Dataset to generate Bootstrap statistics using Resampling

An Excel sheet with both the data and the results can be downloaded by clicking here.

The data correspond to a sample of 150 irises for which 4 variables were measured. The flowers belong to 3 different species. Fisher used this dataset, now famous, when he developed his discriminant analysis theory. In this particular example, we decided to analyze the variable Sepal length of the flowers.

Goal of this tutorial

Using XLSTAT resampling toolbox, we want to obtain bootstrap means, bootstrap standard deviations and boostrap confidence intervals for some statistical measures. These bootstrap statistics are obtained without any distributional assumption. We will study the mean and standard deviations of the Sepal length variable.

Setting up a resampling

Once XLSTAT is open, select the XLSTAT / Describing data / Resampled Statistics command, or click on the corresponding button of the Describing data toolbar (see below).

boot0.gifboot1.gif

Once you have clicked on the button, the Resampled Statistics dialog box appears. The data corresponding to the variable "Sepal length" were selected on the Excel sheet.

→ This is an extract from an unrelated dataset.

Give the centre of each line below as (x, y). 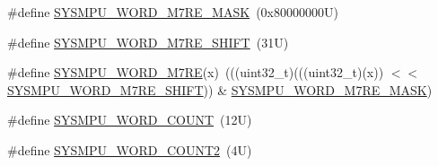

Note that for a resampling, the data must be numerical data.

As the name of the variable was included in the selection, the Labels included option was also selected.

The Sheet option was selected because we wanted the results displayed on a new sheet of the workbook. The chosen resampling method is the bootstrap method with 200 resamples.

boot2.gif

In the Outputs tab, select the statistics to be studied. We select the mean and both standard deviations.

The 95 % standard bootstrap interval is selected. You can display all 200 samples and resampled statistics using Resamples and Resampled statistics options.

boot3.gif

In the Charts tab, histograms have been selected.

boot4.gif

Click on OK to launch the analysis.

Interpreting the results of the resampled statistics

The results are displayed on the new sheet named "Resampling".

The following table gathers the obtained bootstrap statistics for the sample mean and standard deviations. We can see that bootstrap estimates are very close to the original estimates even with only 200 resamples. For the mean, the 95 % standard bootstrap confidence interval is very narrow. For the standard deviations, we can see that the sample-based and the population-based standard deviations are very close and that bootstrap estimates are very similar to original estimates. Confidence intervals are also very narrow even with 200 resamples.

boot5.gif

Histograms can be used to visualise the bootstrap distribution of the mean and standard deviations. For the mean, we see that 56 of the 200 values are in the range [58.2, 58.64], which also includes the mean over the original sample. The table of intervals is also given in order to better understand the distribution. The resampling tool automatically decides the number of intervals. If you wish to adapt it to your analysis, simply use the "Histograms" function of XLSTAT on the resampled statistics obtained when the “Resampled statistics” is selected on the “Outputs” tab. boot6.gif

This tool allows you to calculate different types of confidence intervals on a large number of descriptive statistics. The addition of weight and the treatment of several variables simultaneously are also possible.